Items from a data source:
******

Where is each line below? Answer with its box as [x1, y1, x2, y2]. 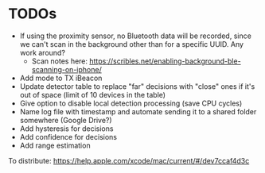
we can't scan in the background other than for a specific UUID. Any [19, 39, 244, 48]
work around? [19, 48, 66, 57]
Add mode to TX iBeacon [19, 73, 103, 83]
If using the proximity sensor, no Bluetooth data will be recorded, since [19, 31, 252, 40]
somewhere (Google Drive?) [19, 115, 113, 125]
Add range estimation [19, 140, 91, 150]
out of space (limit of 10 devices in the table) [19, 90, 166, 99]
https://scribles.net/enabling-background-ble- [89, 56, 241, 66]
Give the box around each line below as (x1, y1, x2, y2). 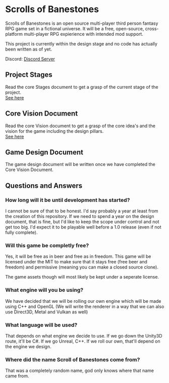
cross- (145, 25, 159, 31)
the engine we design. (5, 343, 51, 349)
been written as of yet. (5, 46, 52, 52)
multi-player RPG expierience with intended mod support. (23, 31, 144, 37)
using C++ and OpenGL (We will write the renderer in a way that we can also (5, 303, 164, 309)
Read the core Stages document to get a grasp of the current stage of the (5, 84, 158, 90)
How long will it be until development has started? (5, 196, 130, 203)
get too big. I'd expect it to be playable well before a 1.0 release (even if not (5, 224, 161, 230)
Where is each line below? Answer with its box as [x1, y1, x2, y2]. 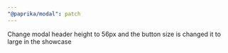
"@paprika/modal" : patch [7, 10, 81, 18]
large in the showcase [7, 37, 72, 46]
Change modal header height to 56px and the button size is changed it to [7, 30, 222, 38]
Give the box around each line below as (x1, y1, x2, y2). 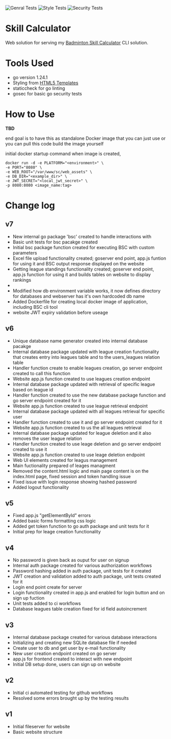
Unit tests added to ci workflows (12, 600, 81, 607)
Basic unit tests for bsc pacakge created (12, 239, 98, 245)
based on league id (12, 386, 54, 392)
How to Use (5, 109, 55, 120)
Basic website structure (12, 729, 63, 735)
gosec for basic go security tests (12, 90, 82, 96)
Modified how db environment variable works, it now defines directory (12, 287, 161, 293)
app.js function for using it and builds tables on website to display (12, 271, 151, 278)
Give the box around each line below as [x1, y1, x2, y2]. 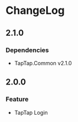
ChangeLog [5, 4, 65, 18]
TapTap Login [14, 109, 49, 116]
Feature [5, 95, 29, 103]
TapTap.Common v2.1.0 [14, 59, 73, 66]
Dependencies [5, 46, 49, 54]
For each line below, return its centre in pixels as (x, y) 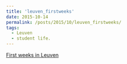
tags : (13, 28)
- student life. (31, 38)
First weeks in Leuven (32, 55)
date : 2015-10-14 (27, 17)
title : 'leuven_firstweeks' (40, 11)
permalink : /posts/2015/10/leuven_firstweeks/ (64, 22)
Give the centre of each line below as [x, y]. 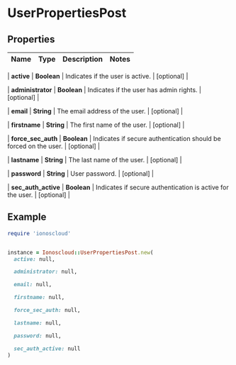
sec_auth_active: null [47, 349]
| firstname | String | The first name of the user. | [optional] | [96, 125]
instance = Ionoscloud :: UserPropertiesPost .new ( [80, 252]
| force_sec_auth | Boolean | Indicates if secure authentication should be [114, 139]
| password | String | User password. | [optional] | [81, 174]
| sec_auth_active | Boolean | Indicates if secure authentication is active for [118, 187]
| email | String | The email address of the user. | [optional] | [95, 111]
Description [83, 59]
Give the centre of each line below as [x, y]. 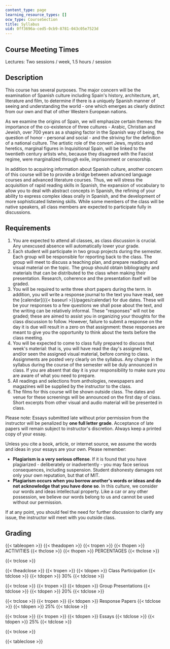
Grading [18, 533]
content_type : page [26, 10]
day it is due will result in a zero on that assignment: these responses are [89, 327]
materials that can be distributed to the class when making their [79, 273]
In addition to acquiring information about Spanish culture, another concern [84, 169]
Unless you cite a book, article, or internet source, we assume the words [81, 444]
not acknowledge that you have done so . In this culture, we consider [85, 486]
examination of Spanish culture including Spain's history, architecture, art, [82, 95]
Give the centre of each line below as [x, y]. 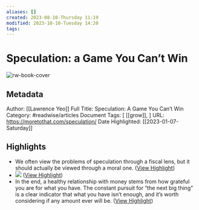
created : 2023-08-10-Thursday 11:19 [52, 17]
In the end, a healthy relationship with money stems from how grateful [102, 181]
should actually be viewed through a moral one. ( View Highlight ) [95, 168]
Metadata [25, 94]
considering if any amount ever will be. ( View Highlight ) [84, 200]
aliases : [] [21, 12]
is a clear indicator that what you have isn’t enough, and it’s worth [97, 194]
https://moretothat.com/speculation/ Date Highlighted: [74, 122]
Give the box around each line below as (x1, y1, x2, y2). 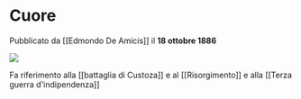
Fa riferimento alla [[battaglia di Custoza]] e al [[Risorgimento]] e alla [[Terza (9, 69, 293, 80)
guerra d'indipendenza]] (9, 78, 100, 90)
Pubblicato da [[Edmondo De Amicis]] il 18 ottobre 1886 (9, 35, 217, 46)
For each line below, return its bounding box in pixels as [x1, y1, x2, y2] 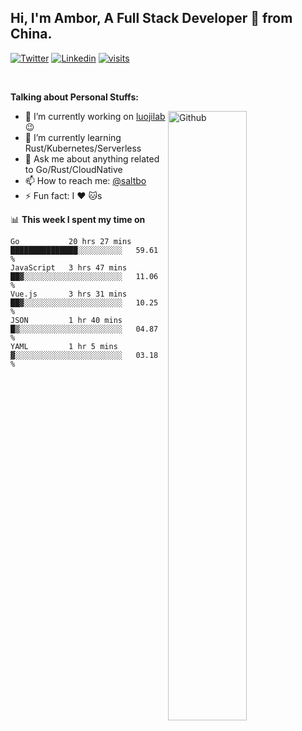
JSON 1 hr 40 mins [10, 315, 123, 325]
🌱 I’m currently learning [24, 131, 122, 143]
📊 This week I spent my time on [10, 213, 146, 225]
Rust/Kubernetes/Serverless [24, 142, 142, 154]
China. [10, 26, 53, 43]
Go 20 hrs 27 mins [10, 236, 132, 246]
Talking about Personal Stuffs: [10, 91, 139, 103]
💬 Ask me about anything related [24, 152, 160, 165]
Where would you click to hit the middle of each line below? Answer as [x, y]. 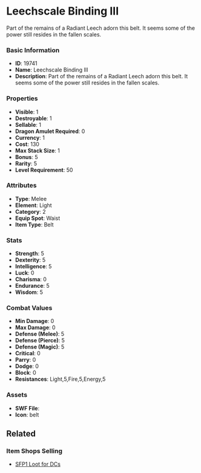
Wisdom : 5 [29, 292]
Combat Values [29, 308]
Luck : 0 [25, 273]
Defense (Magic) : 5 [40, 347]
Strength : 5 [29, 254]
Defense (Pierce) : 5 [40, 341]
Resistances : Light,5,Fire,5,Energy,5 [60, 379]
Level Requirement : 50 [44, 170]
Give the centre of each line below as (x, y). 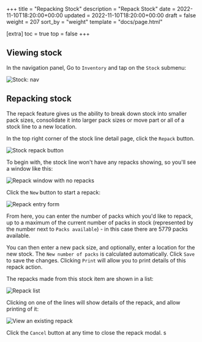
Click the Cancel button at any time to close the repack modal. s (86, 332)
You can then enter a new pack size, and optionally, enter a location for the (101, 247)
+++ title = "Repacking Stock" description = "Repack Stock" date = (91, 9)
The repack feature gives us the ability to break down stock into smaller (97, 113)
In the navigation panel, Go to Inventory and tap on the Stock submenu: (96, 67)
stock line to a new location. (42, 126)
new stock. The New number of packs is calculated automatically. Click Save (101, 254)
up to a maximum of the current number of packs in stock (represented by (100, 222)
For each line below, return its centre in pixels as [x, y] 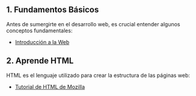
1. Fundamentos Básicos [53, 10]
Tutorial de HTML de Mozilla [50, 86]
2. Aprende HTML [40, 61]
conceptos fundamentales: [39, 30]
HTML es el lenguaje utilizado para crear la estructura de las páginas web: [98, 75]
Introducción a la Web [42, 42]
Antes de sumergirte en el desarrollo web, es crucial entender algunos [93, 24]
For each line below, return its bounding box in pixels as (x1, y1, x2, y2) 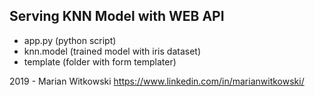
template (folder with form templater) (23, 55, 177, 68)
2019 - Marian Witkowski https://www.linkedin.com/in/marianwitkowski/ (9, 75, 305, 87)
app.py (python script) (23, 34, 117, 46)
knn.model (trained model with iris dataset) (23, 45, 201, 57)
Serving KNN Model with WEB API (9, 8, 225, 25)
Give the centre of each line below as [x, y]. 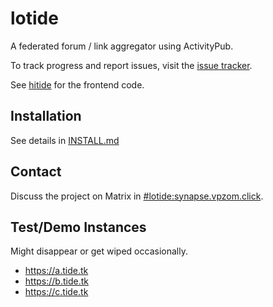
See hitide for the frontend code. [77, 84]
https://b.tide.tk [56, 281]
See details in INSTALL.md [65, 140]
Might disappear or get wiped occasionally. [99, 251]
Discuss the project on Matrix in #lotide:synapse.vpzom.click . [137, 196]
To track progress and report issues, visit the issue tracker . [131, 65]
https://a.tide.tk [56, 271]
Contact [36, 172]
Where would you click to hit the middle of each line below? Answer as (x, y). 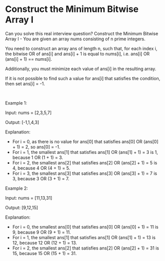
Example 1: (16, 103)
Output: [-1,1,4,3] (22, 122)
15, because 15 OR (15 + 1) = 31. (44, 253)
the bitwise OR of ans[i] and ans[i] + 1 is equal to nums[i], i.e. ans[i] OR (78, 54)
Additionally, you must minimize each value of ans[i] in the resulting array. (81, 69)
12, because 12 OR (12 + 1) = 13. (44, 243)
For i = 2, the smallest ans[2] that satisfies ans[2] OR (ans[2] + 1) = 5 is (85, 162)
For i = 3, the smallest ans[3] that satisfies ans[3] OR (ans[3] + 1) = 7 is (85, 173)
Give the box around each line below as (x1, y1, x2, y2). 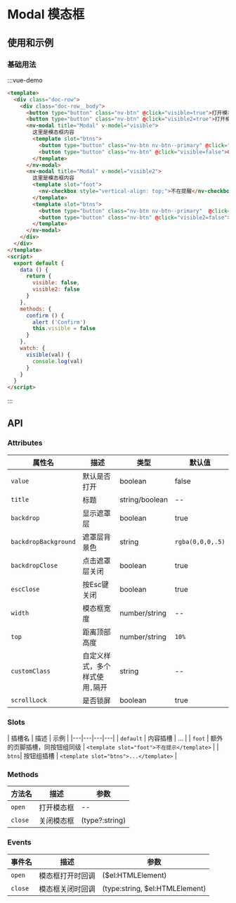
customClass (11, 667, 51, 675)
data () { (20, 266, 49, 273)
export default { (13, 260, 65, 267)
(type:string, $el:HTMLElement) (102, 883, 206, 893)
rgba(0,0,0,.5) (174, 538, 225, 545)
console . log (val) (32, 358, 83, 365)
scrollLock (11, 696, 47, 704)
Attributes (7, 438, 43, 448)
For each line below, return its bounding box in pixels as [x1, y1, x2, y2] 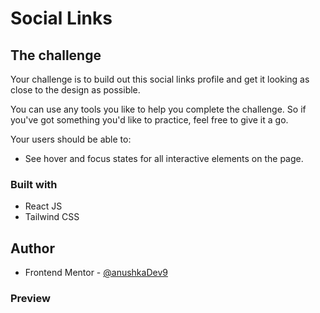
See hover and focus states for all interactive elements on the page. [24, 153, 304, 164]
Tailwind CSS [24, 211, 80, 223]
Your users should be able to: [10, 133, 132, 145]
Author [10, 240, 55, 257]
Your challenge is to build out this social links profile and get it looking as [10, 73, 310, 85]
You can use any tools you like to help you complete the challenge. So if [10, 103, 307, 115]
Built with [10, 177, 58, 191]
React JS [24, 200, 63, 212]
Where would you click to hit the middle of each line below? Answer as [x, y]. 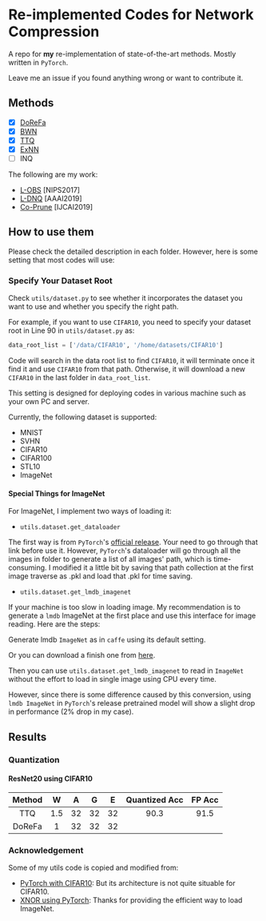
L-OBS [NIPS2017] [50, 190]
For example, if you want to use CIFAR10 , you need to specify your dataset [130, 322]
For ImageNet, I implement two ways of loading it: [90, 511]
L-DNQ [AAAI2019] [51, 198]
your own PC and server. [49, 402]
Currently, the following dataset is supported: [83, 417]
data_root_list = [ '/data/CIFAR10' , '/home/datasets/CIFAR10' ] [116, 346]
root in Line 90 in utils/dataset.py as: [71, 330]
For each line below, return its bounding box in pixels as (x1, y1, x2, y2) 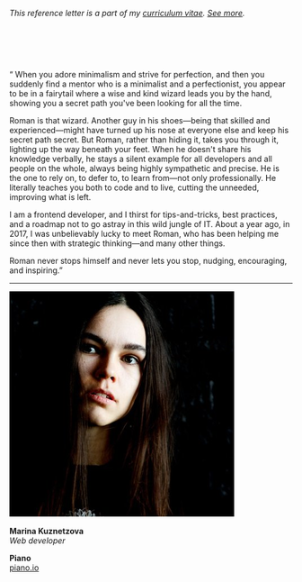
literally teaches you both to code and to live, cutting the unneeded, (9, 182, 260, 193)
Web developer (9, 535, 66, 546)
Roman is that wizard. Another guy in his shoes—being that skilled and (9, 114, 271, 125)
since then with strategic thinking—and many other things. (9, 238, 226, 249)
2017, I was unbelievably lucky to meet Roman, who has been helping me (9, 228, 280, 239)
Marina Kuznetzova (9, 525, 84, 536)
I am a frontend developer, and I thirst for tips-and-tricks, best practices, (9, 209, 278, 220)
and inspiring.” (9, 265, 63, 276)
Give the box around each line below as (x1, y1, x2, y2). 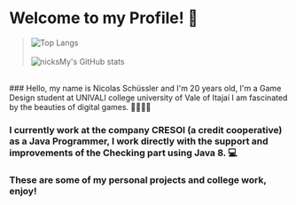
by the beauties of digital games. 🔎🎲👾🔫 (9, 101, 152, 112)
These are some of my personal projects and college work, (9, 173, 267, 185)
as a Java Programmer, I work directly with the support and (9, 135, 269, 147)
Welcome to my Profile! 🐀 (9, 8, 199, 28)
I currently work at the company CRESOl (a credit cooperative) (9, 123, 283, 136)
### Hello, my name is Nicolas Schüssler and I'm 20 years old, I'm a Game (9, 83, 282, 93)
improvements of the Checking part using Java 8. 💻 (9, 146, 238, 159)
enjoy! (9, 185, 37, 197)
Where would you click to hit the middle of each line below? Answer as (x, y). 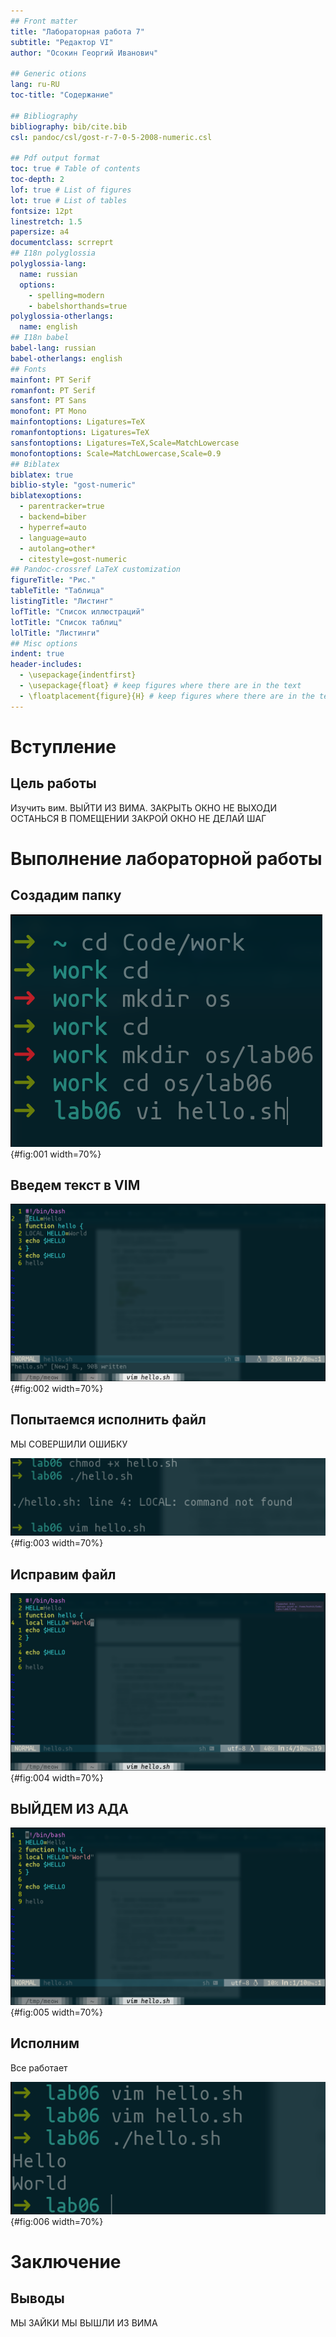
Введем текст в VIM (75, 1185)
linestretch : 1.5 (46, 221)
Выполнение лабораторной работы (166, 858)
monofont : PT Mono (48, 411)
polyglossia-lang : (48, 264)
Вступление (63, 746)
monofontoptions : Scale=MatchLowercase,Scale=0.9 (116, 453)
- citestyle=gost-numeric (73, 559)
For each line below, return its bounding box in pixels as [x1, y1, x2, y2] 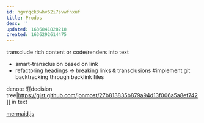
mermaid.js [6, 110, 35, 117]
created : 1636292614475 [6, 32, 67, 38]
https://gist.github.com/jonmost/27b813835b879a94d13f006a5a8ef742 [18, 92, 199, 99]
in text [12, 99, 27, 106]
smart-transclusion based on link [15, 61, 98, 68]
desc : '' [6, 20, 29, 26]
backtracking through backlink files [15, 73, 104, 81]
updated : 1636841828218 [6, 26, 67, 32]

******

*About this task*. For the string "challenge", count the lines of the entries above that include it; answer with the number only.

*Solution for this problem*. 2